— BRIEF —
Any picture among the records should be left out, please; retype the rest exactly.
____________
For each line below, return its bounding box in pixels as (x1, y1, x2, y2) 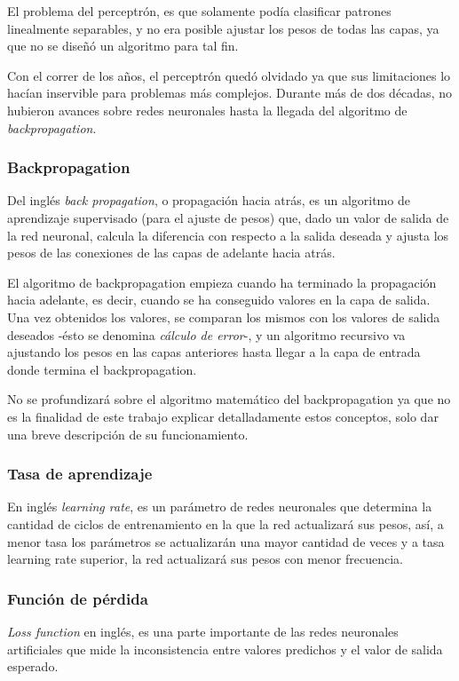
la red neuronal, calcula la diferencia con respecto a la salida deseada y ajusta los (7, 226, 449, 244)
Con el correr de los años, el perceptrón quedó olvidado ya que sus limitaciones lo (7, 66, 451, 84)
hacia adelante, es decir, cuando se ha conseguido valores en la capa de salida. (7, 290, 431, 309)
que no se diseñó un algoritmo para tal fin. (7, 36, 239, 55)
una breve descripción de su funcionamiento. (7, 424, 249, 443)
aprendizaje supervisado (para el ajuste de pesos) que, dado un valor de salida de (7, 208, 449, 226)
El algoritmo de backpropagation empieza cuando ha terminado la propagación (7, 273, 437, 291)
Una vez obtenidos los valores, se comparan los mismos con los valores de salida (7, 307, 440, 326)
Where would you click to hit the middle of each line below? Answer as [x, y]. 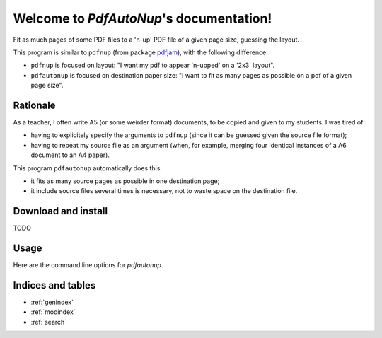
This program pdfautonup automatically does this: [88, 168]
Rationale [34, 105]
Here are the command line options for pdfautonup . [88, 265]
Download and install [60, 211]
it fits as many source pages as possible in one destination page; [125, 181]
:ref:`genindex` [52, 302]
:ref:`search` [49, 322]
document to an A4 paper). [70, 155]
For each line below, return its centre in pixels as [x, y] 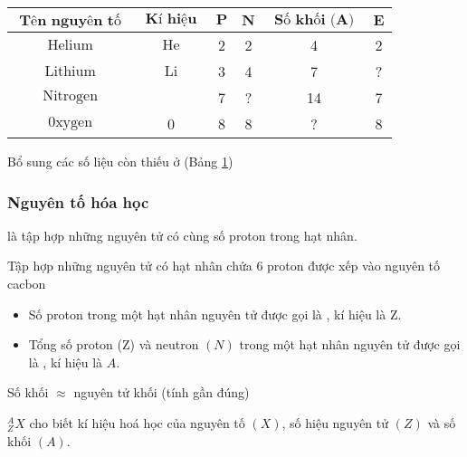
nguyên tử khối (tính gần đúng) [162, 392]
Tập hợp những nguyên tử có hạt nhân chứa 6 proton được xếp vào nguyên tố [224, 266]
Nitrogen [71, 96]
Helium [70, 45]
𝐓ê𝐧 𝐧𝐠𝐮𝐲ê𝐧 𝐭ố [70, 20]
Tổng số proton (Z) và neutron [114, 344]
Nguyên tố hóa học [78, 201]
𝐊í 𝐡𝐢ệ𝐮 [171, 19]
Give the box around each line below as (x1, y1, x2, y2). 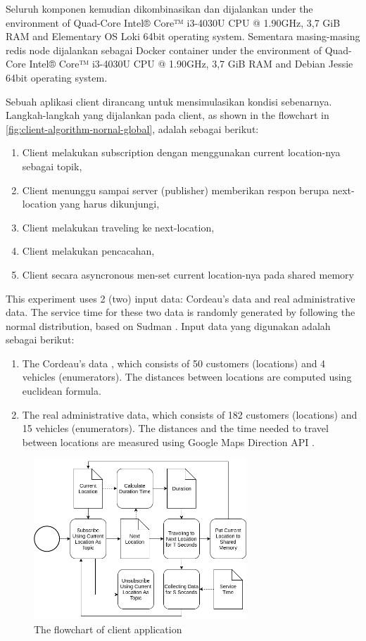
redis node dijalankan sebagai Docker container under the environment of (6, 42, 322, 57)
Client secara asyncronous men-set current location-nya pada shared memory (22, 267, 354, 281)
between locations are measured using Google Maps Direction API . (22, 434, 315, 449)
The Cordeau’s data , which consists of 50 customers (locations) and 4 (22, 355, 326, 370)
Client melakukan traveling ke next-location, (22, 220, 215, 234)
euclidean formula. (22, 383, 101, 398)
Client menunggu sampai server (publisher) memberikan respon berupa (22, 182, 329, 197)
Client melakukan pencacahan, (22, 243, 155, 258)
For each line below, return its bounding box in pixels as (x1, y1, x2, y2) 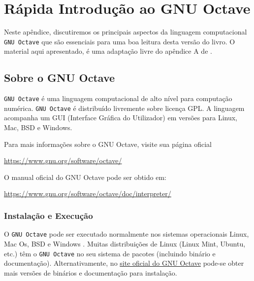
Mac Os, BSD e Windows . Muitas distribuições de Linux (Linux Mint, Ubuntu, (4, 238, 246, 248)
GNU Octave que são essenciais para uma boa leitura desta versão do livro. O (4, 36, 235, 46)
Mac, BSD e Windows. (4, 122, 72, 133)
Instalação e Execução (4, 209, 93, 221)
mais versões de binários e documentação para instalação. (4, 267, 177, 278)
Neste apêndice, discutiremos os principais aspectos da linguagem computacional (4, 27, 247, 37)
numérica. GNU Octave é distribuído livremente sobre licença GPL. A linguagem (4, 103, 245, 113)
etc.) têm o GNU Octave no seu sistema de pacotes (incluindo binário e (4, 248, 216, 258)
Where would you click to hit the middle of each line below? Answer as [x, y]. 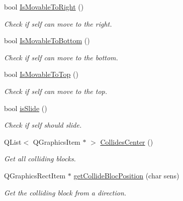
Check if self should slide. [43, 125]
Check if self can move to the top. [56, 91]
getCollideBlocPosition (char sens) [126, 175]
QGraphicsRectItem [35, 175]
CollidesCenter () [127, 141]
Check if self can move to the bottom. [61, 57]
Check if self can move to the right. [58, 23]
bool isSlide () [26, 108]
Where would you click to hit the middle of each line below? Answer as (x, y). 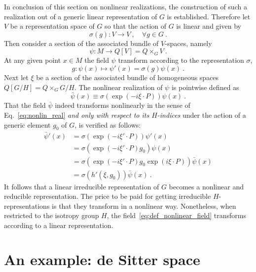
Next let (16, 77)
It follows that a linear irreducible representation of (82, 186)
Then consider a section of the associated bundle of (81, 43)
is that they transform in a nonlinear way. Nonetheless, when (144, 205)
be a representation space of (52, 26)
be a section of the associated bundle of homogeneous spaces (128, 77)
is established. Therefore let (209, 16)
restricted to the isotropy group (52, 215)
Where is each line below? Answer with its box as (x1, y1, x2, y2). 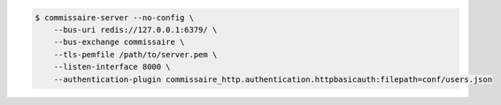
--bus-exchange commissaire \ (53, 37, 185, 48)
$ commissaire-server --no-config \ (35, 12, 195, 22)
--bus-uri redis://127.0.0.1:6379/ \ (53, 25, 218, 34)
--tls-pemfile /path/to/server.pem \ (53, 49, 218, 59)
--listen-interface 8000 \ (53, 62, 172, 72)
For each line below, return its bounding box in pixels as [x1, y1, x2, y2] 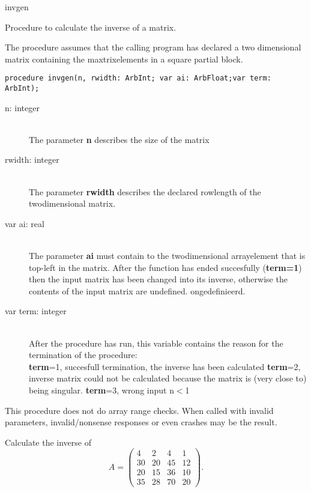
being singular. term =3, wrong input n [29, 383, 174, 396]
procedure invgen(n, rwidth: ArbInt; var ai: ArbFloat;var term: [5, 74, 271, 83]
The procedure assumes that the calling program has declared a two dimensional [5, 41, 301, 53]
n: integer [5, 101, 40, 114]
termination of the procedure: [29, 348, 137, 361]
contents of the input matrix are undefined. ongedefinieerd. [29, 284, 246, 297]
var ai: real [5, 217, 44, 229]
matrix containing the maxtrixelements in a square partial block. [5, 52, 243, 65]
____________
— WRITTEN RESPONSE —
For each line below, return its bounding box in pixels as (x1, y1, x2, y2) 
la red neuronal, calcula la diferencia con respecto a la salida deseada y ajusta los (7, 226, 449, 244)
Con el correr de los años, el perceptrón quedó olvidado ya que sus limitaciones lo (7, 66, 451, 84)
hacia adelante, es decir, cuando se ha conseguido valores en la capa de salida. (7, 290, 431, 309)
que no se diseñó un algoritmo para tal fin. (7, 36, 239, 55)
una breve descripción de su funcionamiento. (7, 424, 249, 443)
aprendizaje supervisado (para el ajuste de pesos) que, dado un valor de salida de (7, 208, 449, 226)
El algoritmo de backpropagation empieza cuando ha terminado la propagación (7, 273, 437, 291)
Una vez obtenidos los valores, se comparan los mismos con los valores de salida (7, 307, 440, 326)
Where would you click to hit the middle of each line below? Answer as [x, y]. 
This program pdfautonup automatically does this: [88, 168]
Rationale [34, 105]
Here are the command line options for pdfautonup . [88, 265]
Download and install [60, 211]
it fits as many source pages as possible in one destination page; [125, 181]
:ref:`genindex` [52, 302]
:ref:`search` [49, 322]
document to an A4 paper). [70, 155]
For each line below, return its centre in pixels as [x, y] 
nguyên tử khối (tính gần đúng) [162, 392]
Tập hợp những nguyên tử có hạt nhân chứa 6 proton được xếp vào nguyên tố [224, 266]
Nitrogen [71, 96]
Helium [70, 45]
𝐓ê𝐧 𝐧𝐠𝐮𝐲ê𝐧 𝐭ố [70, 20]
Tổng số proton (Z) và neutron [114, 344]
Nguyên tố hóa học [78, 201]
𝐊í 𝐡𝐢ệ𝐮 [171, 19]
Give the box around each line below as (x1, y1, x2, y2). 
redis node dijalankan sebagai Docker container under the environment of (6, 42, 322, 57)
Client secara asyncronous men-set current location-nya pada shared memory (22, 267, 354, 281)
between locations are measured using Google Maps Direction API . (22, 434, 315, 449)
The Cordeau’s data , which consists of 50 customers (locations) and 4 (22, 355, 326, 370)
Client melakukan traveling ke next-location, (22, 220, 215, 234)
euclidean formula. (22, 383, 101, 398)
Client menunggu sampai server (publisher) memberikan respon berupa (22, 182, 329, 197)
Client melakukan pencacahan, (22, 243, 155, 258)
For each line below, return its bounding box in pixels as (x1, y1, x2, y2) 
Mac Os, BSD e Windows . Muitas distribuições de Linux (Linux Mint, Ubuntu, (4, 238, 246, 248)
GNU Octave que são essenciais para uma boa leitura desta versão do livro. O (4, 36, 235, 46)
Mac, BSD e Windows. (4, 122, 72, 133)
Instalação e Execução (4, 209, 93, 221)
mais versões de binários e documentação para instalação. (4, 267, 177, 278)
Neste apêndice, discutiremos os principais aspectos da linguagem computacional (4, 27, 247, 37)
numérica. GNU Octave é distribuído livremente sobre licença GPL. A linguagem (4, 103, 245, 113)
etc.) têm o GNU Octave no seu sistema de pacotes (incluindo binário e (4, 248, 216, 258)
Where would you click to hit the middle of each line below? Answer as [x, y]. 
Check if self should slide. [43, 125]
Check if self can move to the top. [56, 91]
getCollideBlocPosition (char sens) [126, 175]
QGraphicsRectItem [35, 175]
CollidesCenter () [127, 141]
Check if self can move to the bottom. [61, 57]
Check if self can move to the right. [58, 23]
bool isSlide () [26, 108]
Where would you click to hit the middle of each line below? Answer as (x, y). 
Next let (16, 77)
It follows that a linear irreducible representation of (82, 186)
Then consider a section of the associated bundle of (81, 43)
is that they transform in a nonlinear way. Nonetheless, when (144, 205)
be a representation space of (52, 26)
be a section of the associated bundle of homogeneous spaces (128, 77)
is established. Therefore let (209, 16)
restricted to the isotropy group (52, 215)
Where is each line below? Answer with its box as (x1, y1, x2, y2). 
--bus-exchange commissaire \ (53, 37, 185, 48)
$ commissaire-server --no-config \ (35, 12, 195, 22)
--bus-uri redis://127.0.0.1:6379/ \ (53, 25, 218, 34)
--tls-pemfile /path/to/server.pem \ (53, 49, 218, 59)
--listen-interface 8000 \ (53, 62, 172, 72)
For each line below, return its bounding box in pixels as [x1, y1, x2, y2] 
being singular. term =3, wrong input n [29, 383, 174, 396]
procedure invgen(n, rwidth: ArbInt; var ai: ArbFloat;var term: [5, 74, 271, 83]
The procedure assumes that the calling program has declared a two dimensional [5, 41, 301, 53]
n: integer [5, 101, 40, 114]
termination of the procedure: [29, 348, 137, 361]
contents of the input matrix are undefined. ongedefinieerd. [29, 284, 246, 297]
var ai: real [5, 217, 44, 229]
matrix containing the maxtrixelements in a square partial block. [5, 52, 243, 65]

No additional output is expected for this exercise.